After conducting the test, the resulting p-value is calculated to be 0.09546, which is greater than the common significance level (alpha) of 0.05. As a result, we do not have enough evidence to reject the H0. This suggests that the errors in model do exhibit a constant or homoscedastic spread, meeting the assumption of homoscedasticity.

Variance Inflation Factor (Multicollinearity)
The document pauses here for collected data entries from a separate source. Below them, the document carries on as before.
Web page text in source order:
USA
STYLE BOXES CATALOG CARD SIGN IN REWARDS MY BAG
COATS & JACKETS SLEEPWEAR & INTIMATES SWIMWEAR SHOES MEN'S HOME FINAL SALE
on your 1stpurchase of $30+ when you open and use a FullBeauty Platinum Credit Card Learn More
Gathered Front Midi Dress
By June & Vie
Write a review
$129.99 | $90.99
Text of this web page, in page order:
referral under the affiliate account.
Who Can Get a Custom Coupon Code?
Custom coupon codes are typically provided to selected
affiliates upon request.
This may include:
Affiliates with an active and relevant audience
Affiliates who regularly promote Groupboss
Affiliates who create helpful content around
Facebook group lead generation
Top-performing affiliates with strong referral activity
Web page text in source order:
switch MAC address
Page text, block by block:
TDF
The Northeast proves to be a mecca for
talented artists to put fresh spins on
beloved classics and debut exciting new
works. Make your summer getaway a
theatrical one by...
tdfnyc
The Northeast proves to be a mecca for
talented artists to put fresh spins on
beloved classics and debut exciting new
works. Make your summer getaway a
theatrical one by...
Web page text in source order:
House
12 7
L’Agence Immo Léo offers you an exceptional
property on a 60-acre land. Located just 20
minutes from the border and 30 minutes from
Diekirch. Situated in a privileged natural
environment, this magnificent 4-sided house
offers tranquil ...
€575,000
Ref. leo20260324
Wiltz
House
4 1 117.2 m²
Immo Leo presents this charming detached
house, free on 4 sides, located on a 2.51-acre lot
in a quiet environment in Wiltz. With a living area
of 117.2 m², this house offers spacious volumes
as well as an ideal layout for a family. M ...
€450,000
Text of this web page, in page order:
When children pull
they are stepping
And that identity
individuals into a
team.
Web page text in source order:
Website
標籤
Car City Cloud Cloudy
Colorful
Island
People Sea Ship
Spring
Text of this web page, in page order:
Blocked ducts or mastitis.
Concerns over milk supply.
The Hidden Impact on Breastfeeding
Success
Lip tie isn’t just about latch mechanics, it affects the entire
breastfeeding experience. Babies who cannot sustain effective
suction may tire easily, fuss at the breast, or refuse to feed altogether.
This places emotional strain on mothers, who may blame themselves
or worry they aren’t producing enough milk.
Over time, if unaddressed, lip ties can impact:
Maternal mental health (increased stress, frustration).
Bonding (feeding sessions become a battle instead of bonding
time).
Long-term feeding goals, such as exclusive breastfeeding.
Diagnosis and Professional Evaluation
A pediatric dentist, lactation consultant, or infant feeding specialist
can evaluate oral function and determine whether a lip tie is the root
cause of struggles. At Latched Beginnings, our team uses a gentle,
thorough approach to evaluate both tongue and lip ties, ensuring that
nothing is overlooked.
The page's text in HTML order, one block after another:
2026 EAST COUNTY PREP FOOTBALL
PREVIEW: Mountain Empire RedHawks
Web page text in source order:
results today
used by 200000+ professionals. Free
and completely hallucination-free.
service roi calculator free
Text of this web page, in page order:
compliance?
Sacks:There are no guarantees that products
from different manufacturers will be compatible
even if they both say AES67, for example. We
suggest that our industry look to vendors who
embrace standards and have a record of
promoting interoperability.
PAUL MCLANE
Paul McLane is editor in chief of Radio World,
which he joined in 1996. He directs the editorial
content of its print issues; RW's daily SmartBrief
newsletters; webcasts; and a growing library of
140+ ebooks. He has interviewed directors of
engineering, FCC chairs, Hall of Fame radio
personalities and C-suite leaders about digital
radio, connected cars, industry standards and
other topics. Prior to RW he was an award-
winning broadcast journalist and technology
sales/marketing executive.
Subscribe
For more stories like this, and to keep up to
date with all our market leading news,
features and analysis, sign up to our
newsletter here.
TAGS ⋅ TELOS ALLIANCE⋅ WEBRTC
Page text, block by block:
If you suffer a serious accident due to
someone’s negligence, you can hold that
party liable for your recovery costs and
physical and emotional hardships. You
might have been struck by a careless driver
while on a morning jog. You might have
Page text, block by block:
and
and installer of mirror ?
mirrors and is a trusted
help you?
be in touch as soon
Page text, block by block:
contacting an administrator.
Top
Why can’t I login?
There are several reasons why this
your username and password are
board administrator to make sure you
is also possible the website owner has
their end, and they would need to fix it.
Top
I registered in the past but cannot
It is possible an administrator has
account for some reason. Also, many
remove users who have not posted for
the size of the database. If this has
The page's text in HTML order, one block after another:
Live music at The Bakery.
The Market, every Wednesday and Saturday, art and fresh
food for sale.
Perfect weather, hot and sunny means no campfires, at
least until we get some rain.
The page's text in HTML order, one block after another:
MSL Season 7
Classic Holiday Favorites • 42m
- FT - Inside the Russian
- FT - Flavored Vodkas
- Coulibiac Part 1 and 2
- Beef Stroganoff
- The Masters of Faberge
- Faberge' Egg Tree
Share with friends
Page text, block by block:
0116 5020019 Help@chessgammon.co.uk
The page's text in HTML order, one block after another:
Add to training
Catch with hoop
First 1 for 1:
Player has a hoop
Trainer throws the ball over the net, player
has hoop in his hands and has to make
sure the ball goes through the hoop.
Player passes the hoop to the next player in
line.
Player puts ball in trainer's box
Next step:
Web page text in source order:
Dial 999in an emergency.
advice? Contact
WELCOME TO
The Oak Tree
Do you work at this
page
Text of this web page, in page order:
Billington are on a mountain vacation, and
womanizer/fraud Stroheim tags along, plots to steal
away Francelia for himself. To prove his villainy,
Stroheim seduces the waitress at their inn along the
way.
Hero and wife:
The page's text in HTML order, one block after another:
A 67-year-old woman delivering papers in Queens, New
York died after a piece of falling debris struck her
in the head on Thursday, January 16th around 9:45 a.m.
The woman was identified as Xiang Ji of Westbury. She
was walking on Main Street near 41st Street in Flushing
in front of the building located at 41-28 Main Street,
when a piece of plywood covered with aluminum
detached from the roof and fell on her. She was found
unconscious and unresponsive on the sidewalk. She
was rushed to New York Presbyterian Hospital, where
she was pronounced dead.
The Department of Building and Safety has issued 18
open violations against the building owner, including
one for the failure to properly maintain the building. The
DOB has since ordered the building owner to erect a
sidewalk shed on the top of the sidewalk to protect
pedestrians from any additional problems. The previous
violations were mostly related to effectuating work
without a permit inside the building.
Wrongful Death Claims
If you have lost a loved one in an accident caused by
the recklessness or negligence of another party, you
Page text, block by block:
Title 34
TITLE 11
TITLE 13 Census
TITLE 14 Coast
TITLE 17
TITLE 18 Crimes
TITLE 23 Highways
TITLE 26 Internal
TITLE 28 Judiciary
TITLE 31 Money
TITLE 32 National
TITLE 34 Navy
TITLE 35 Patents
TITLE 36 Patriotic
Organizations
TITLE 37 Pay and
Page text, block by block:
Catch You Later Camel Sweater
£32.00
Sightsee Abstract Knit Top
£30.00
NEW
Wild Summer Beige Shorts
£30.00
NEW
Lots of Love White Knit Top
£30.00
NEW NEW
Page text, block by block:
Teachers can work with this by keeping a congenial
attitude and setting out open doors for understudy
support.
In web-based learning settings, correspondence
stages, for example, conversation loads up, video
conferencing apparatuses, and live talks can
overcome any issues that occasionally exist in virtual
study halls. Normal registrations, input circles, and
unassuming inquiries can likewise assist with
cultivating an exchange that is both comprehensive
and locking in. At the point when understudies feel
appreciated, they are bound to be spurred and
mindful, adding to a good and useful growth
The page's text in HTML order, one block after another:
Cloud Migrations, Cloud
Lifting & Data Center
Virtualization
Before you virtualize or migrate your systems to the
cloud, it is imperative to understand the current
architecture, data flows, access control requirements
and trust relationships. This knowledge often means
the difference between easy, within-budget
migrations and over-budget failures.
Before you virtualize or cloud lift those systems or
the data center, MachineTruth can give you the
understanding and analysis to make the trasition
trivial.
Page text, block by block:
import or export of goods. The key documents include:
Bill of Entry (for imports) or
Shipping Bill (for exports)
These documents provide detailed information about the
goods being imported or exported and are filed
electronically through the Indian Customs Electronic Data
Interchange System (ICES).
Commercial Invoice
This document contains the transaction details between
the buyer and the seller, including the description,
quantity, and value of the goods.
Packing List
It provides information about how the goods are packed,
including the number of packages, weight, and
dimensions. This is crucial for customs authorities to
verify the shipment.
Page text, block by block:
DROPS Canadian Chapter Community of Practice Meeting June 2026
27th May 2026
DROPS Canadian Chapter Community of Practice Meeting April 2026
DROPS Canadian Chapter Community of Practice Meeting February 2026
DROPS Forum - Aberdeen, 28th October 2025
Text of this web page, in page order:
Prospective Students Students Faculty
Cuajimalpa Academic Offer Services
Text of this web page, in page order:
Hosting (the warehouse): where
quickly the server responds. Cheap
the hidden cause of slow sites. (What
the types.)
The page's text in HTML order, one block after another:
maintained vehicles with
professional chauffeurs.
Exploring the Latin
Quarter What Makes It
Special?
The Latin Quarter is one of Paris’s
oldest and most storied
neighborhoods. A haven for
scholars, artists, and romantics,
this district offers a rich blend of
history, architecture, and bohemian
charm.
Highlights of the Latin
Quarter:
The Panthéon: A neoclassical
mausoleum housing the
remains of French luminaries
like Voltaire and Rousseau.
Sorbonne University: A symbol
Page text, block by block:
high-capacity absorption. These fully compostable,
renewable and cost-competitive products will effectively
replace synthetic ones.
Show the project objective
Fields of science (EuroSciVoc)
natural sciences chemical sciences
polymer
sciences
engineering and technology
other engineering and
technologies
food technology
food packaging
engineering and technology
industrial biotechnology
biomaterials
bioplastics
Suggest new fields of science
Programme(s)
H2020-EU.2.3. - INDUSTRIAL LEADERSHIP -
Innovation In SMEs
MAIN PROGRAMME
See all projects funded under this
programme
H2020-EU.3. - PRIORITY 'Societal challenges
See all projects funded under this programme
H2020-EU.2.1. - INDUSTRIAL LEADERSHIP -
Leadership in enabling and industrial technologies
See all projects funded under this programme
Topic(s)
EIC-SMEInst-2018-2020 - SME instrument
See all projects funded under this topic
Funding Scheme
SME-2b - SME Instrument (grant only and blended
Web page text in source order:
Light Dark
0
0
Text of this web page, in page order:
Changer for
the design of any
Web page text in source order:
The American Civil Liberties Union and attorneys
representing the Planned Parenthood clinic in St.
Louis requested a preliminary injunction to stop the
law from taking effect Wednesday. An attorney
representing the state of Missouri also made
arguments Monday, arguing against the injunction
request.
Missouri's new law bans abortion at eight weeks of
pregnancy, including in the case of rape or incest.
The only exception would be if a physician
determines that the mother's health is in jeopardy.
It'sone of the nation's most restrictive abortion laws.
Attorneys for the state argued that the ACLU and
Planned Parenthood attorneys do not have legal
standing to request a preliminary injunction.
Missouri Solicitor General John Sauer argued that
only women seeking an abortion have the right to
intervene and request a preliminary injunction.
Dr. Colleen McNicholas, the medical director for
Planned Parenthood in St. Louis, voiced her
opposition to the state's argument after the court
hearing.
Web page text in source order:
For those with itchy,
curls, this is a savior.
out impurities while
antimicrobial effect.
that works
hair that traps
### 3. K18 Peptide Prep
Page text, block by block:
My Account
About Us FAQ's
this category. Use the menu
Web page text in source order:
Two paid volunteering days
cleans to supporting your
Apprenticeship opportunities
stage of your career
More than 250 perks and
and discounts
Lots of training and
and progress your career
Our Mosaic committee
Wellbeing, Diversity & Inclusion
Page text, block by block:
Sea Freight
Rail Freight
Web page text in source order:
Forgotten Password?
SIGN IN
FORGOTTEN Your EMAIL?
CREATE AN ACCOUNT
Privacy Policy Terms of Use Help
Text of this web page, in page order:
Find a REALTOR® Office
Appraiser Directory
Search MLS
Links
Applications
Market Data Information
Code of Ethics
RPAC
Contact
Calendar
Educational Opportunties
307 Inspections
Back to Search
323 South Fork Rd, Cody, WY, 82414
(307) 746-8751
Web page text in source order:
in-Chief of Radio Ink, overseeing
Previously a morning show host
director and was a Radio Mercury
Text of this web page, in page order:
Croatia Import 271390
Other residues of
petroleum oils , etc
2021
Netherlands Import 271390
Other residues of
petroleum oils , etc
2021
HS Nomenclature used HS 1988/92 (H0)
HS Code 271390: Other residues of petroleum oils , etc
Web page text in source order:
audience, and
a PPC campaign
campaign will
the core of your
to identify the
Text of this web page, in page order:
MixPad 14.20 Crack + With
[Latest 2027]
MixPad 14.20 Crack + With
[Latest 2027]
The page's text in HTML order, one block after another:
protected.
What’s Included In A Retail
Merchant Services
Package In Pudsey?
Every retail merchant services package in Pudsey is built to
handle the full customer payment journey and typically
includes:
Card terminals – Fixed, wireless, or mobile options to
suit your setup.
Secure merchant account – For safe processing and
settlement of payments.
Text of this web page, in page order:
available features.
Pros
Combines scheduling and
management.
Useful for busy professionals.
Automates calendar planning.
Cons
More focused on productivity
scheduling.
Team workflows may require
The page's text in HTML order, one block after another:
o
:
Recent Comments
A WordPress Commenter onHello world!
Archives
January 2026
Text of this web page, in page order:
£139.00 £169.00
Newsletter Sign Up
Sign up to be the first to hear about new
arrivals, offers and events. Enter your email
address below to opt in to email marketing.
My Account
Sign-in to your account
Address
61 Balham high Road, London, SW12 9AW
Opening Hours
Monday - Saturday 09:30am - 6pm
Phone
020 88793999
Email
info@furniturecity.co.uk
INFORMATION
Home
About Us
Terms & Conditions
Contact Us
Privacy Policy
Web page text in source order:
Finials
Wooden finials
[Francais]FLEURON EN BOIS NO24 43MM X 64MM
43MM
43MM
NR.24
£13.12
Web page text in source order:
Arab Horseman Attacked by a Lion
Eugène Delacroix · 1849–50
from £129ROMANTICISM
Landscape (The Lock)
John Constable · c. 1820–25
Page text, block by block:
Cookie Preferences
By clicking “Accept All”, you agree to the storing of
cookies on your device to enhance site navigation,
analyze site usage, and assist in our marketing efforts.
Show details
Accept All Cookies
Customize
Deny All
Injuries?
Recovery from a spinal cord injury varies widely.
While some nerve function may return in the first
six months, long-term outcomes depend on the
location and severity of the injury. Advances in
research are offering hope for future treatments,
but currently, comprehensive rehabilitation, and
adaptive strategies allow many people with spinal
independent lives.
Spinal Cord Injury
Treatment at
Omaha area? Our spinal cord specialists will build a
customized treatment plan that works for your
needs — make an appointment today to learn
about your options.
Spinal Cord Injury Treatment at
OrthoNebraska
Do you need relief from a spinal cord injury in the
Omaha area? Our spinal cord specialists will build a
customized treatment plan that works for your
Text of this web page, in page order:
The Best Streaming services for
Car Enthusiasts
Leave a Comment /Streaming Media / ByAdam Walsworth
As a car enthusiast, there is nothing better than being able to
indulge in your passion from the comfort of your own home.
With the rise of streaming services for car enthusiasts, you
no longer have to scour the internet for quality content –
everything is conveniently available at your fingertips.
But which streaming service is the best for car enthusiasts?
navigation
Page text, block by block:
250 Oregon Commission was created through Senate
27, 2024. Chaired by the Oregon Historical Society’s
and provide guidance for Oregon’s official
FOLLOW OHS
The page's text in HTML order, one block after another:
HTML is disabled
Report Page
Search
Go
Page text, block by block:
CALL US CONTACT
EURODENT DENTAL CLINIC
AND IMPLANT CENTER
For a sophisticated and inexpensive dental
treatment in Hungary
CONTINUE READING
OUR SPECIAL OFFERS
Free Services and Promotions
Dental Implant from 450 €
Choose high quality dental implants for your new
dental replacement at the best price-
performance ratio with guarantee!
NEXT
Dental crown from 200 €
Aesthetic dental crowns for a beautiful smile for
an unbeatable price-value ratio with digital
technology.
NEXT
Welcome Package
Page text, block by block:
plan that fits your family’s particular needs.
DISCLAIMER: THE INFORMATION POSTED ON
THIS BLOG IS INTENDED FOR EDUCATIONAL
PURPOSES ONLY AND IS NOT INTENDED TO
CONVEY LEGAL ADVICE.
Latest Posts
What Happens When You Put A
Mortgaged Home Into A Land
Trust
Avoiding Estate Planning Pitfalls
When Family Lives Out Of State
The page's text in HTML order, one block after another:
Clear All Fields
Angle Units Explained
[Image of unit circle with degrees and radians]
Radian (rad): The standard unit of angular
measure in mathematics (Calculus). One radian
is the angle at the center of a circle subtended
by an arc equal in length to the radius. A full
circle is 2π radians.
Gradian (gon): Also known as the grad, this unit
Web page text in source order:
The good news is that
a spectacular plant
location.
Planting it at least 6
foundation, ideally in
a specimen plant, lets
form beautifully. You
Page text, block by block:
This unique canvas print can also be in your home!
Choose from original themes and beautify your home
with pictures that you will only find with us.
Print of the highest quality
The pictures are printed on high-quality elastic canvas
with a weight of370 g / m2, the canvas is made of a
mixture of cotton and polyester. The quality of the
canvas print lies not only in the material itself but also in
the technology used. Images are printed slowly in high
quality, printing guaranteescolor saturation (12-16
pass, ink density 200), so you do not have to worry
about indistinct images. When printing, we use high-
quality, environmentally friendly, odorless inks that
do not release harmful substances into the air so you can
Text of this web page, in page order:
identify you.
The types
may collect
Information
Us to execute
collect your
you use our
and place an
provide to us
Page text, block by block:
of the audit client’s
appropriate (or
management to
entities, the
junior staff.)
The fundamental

  • VIF > 10 suggest the presence of multicollinearity within the model.
  • VIF < 10 indicate the absence of multicollinearity within the model.
vif(model_crime_backward)
##      percent_m mean_education   police_exp60     m_per1000f   unemploy_m24 
##       2.131963       4.189684       2.560496       1.932367       4.360038 
##   unemploy_m39     inequality    prob_prison 
##       4.508106       3.731074       1.381879

In case, the VIF values calculated for all features are less than 10, which is a positive outcome. This signifies that model is free from multicollinearity, meaning that the predictor variables do not exhibit strong intercorrelations.

Conclusion

  • Crime rate prediction model has yielded several significant insights and observations. The began by preparing and exploring the dataset, transforming the ‘is_south’ variable into a factor for categorical analysis. Identified that the data contains no missing values, and during data wrangling, ensured its readiness for regression analysis.
  • Constructed multiple regression models, including a step-wise backward selection, which exhibited the best goodness of fit with an R-squared value of 74.44%. This model became choice for further analysis and prediction.
  • In the prediction phase, used the test data and calculated the Mean Absolute Error (MAE) and Mean Absolute Percentage Error (MAPE). The MAE value of 180.7295, in comparison to the data range, suggested that model’s errors were relatively small, making it a promising predictor.
  • The Shapiro-Wilk test confirmed that the errors in model were normally distributed. Additionally, the Breusch-Pagan test supported the presence of homoscedasticity, ensuring that the error variances were constant.
  • Lastly, verified that multicollinearity was not an issue in model, as indicated by Variance Inflation Factor (VIF) values below 10 for all features.